The vampire exhaled slowly through his nose, the corners of his mouth twitching in restrained irritation, but he did not let his feelings show beyond that.
“Kylmie,” Cassius stated by way of an acknowledgment, and Aurora quickly gathered that the woman must have been high amongst their ranks. “I understand your mistrust,” He sympathized, his intonation steady, measured. “But I don’t answer to anyone, especially the Jarl. I have no interest in any affairs other than my own.” He broke Kylmie’s gaze to glance at the storm-ravaged sky. “Whatever grievances you still hold against me, I doubt the dragon will care for your grudges when it strikes again. So just-”
“She’s my friend.”
Aurora stepped forward despite her companion’s earlier words of warning, straightening and holding her ground against those that surrounded them. She could instantly feel his patience wane as a direct result of her going against his wishes. She pulled back her hood just enough to reveal more of her soft features and copper hair, the strands curling at the ends as the rain continued to fall.
“She’s here, I saw her.” She pressed, her sapphire eyes flicking past Kylmie’s shoulder and the snake that was now perched there which made her heartbeat quicken. “Please, I just want to bring her back.” She expressed, softer now, but no less resolute.
Kylmie’s eyes softened, albeit briefly and hesitantly, still her countenance waned at the reveal of Aurora all the same with her copper hair and bright eyes shaded by the crimson light of the moon spearing through the clouded sky. The viper lifted from her shoulder and exchanged a glance with her, a method of communication with a sentient creature that flitted over the threshold of bestial aggression. Intelligence simmered there in those resplendent eyes, shimmering a myriad of colors reminiscent of precious gems before it coiled across her nape and rested over her opposite shoulder, dismissing Aurora and Cassius entirely.

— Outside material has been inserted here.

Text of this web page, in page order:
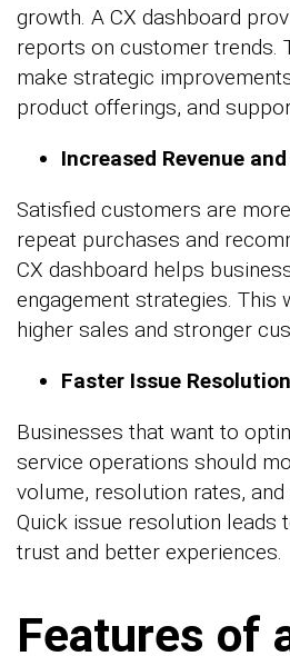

Quietly, she leaned close, bent slightly at the waist to scrutinize the breadth of Aurora’s sorrows, quaint and minute, but impacted by loss all the more with her pleading words.
“What is your name?”
Silence stretched between them, Aurora’s gaze stuck on the reptile whose beady eyes seemingly gathered unspoken judgement. Cassius nudged her, a little too forcefully, and the girl looked to her companion and his darkened gaze. He shook his head subtly, imparting another warning upon the redhead to not reveal herself, but the girl did not heed it. They had come this far, she was right there, and this opportunity would not pass her by.
“Aurora,” Her voice was level despite the weight of so many eyes upon her. “My name is Aurora.”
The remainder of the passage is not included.